The problem of measurement error is not unique to crime data, and a number of different adjustment methods are regularly used in other disciplines including Epidemiology, Biostatistics, Economics and Psychology. However, many of the methods that have been proposed in those disciplines cannot be readily adopted to adjust for the types of measurement errors present in police recorded crime rates, which are affected by multiple, and to some extent, non-conventional, measurement error mechanisms (Gibson & Kim, 2008; Pina-Sánchez et al., 2022).

‘rcme’ is a sensitivity analysis tool designed to enable researchers to explore the extent to which causal estimates derived from regression models where police recorded crime rates are used can be biased as a result of the measurement error mechanisms typically seen in that data. ‘rcme’ works by simulating plausible ranges for the effects of the types of error seen in police recorded crime rates, with the specific values defined by the user. Importantly, since the focus of the adjustment is on the police data itself, rather than on the estimation method, it can be applied to any modelling setting. That is, across all types of regression models, regardless of the response and explanatory variables considered, or where in the model police recorded crime rates are to be introduced.

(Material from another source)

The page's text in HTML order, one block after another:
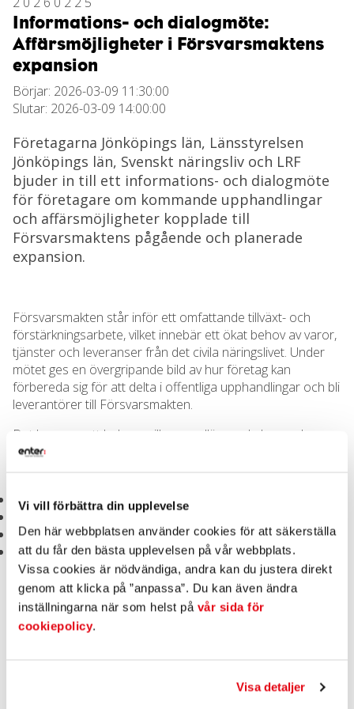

By applying this sensitivity tool to a typical research question commonly explored in the crime literature, we have illustrated the extent to which the evidence base might be biased, but also that the magnitude of the problem is context dependent. Specifically, our example showed that a typical study exploring the role of collective efficacy in reducing criminal damage using a linear model will likely underestimate the true effect of collective efficacy substantially. Further examples considering different types of models, crime types, and concepts widely explored as either precursors or consequences of crime can be found in our project website (www.recountingcrime.com/workshops/).

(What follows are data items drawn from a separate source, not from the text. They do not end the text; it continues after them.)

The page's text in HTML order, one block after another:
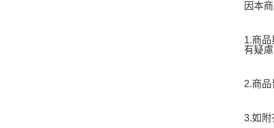
因本
1.商
有疑
2.商
3.如附
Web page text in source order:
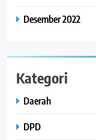
Desember 2022
Kategori
Daerah
DPD
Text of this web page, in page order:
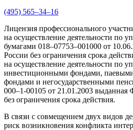
(495) 565–34–16
Лицензия профессионального
на осуществление деятельности по
бумагами 018–07753–001000 от
России без ограничения срока
на осуществление деятельности по
инвестиционными фондами,
фондами и негосударственными
000–1-00105 от 21.01.2003
без ограничения срока действия.
В связи с совмещением двух видов
риск возникновения конфликта
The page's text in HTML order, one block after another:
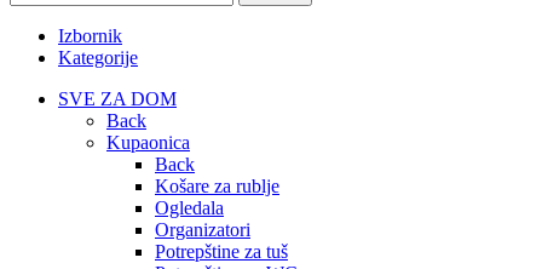
Izbornik
Kategorije
SVE ZA DOM
Back
Kupaonica
Back
Košare za rublje
Ogledala
Organizatori
Potrepštine za tuš

‘rcme’ has the potential to make assessments of the sensitivity of results to the presence of measurement error routine in the study of crime. However, as with all such tools, the usefulness of the results stems from the precision with which the presence of different types of measurement error can be anticipated. The effectiveness of the sensitivity assessment will be proportional to our knowledge of the underlying measurement error mechanisms. It is therefore crucial that future research sheds light on the forms and prevalence of measurement error present in police data.